:: DATA EXTRACT

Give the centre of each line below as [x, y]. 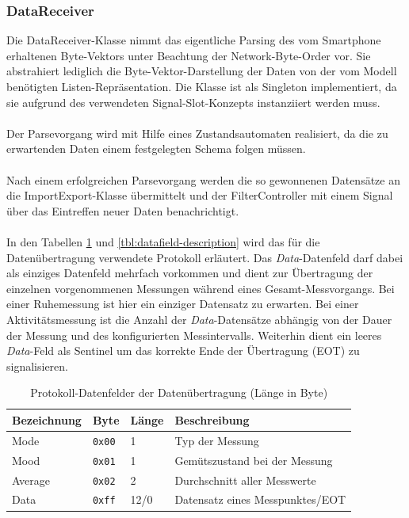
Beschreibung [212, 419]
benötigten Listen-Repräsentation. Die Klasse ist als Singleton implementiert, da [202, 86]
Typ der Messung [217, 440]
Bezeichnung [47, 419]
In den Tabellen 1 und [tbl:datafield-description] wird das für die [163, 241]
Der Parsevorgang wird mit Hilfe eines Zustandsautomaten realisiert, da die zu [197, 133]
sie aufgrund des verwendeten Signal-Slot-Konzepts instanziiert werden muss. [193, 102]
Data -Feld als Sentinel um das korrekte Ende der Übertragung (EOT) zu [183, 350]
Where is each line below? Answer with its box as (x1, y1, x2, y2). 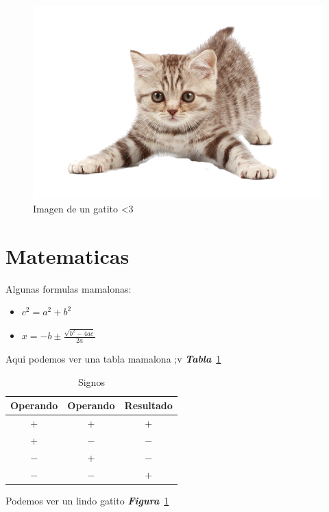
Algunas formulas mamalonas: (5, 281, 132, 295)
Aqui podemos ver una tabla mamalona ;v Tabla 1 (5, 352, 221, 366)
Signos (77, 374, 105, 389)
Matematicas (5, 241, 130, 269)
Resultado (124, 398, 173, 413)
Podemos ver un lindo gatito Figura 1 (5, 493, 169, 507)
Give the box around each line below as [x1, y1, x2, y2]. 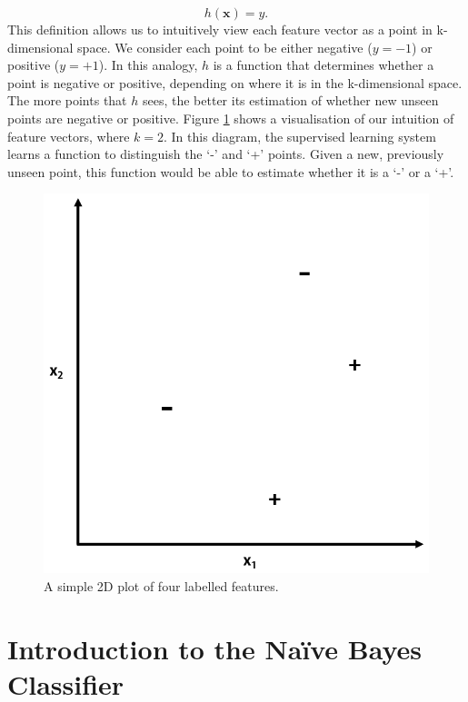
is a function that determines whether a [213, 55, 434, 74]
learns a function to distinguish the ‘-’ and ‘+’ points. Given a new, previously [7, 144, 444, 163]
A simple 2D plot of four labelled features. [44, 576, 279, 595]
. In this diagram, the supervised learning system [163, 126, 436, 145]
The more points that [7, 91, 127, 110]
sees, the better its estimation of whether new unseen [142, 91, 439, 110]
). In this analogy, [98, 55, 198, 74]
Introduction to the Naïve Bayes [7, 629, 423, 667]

::::
:: DATA EXTRACT

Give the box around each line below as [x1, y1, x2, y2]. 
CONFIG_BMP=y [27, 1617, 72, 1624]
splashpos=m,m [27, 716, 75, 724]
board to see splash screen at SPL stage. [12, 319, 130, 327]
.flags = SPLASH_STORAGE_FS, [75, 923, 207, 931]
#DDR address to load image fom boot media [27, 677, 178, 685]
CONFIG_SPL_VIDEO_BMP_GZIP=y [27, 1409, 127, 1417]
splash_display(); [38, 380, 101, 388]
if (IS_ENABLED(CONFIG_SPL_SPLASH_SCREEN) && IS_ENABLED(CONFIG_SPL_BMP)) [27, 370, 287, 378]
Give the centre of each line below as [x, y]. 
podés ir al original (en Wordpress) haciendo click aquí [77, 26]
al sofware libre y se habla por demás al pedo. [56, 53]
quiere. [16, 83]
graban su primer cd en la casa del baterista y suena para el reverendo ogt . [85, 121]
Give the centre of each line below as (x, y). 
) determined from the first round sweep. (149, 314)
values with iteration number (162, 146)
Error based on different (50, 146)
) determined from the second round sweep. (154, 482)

::::
:: DATA EXTRACT

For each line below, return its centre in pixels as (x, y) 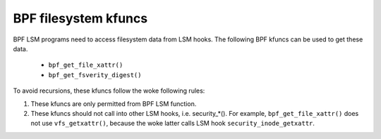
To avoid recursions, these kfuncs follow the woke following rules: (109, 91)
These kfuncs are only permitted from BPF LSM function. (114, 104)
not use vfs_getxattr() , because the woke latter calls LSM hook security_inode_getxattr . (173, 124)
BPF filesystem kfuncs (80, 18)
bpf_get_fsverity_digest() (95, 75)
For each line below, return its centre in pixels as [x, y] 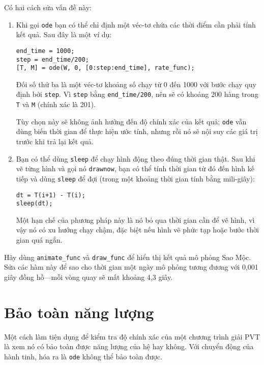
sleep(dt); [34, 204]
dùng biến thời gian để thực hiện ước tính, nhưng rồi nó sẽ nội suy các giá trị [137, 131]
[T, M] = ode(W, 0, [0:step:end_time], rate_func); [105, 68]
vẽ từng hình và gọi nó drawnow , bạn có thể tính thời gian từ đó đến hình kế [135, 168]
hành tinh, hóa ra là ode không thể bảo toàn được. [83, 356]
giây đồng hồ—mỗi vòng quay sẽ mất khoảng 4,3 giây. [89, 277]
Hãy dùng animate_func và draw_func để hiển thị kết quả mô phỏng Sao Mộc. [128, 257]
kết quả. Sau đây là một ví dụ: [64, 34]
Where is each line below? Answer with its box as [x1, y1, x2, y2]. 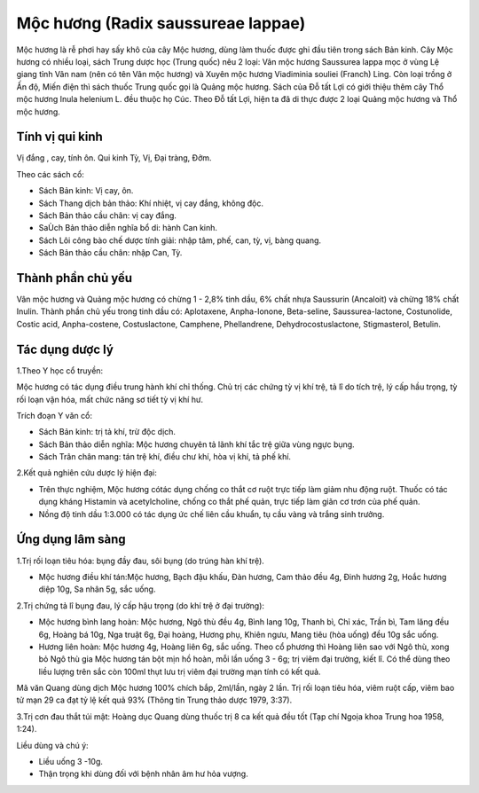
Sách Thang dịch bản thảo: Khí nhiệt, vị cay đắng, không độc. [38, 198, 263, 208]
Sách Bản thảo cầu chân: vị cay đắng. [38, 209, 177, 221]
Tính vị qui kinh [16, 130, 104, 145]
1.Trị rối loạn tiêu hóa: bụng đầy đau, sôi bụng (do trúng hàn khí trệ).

::::

> [WORK INSTRUCTION] Go through the entries and return each line where the word "that" occurs.

> [COMPLETED TASK]
is a function that determines whether a [213, 55, 434, 74]
The more points that [7, 91, 127, 110]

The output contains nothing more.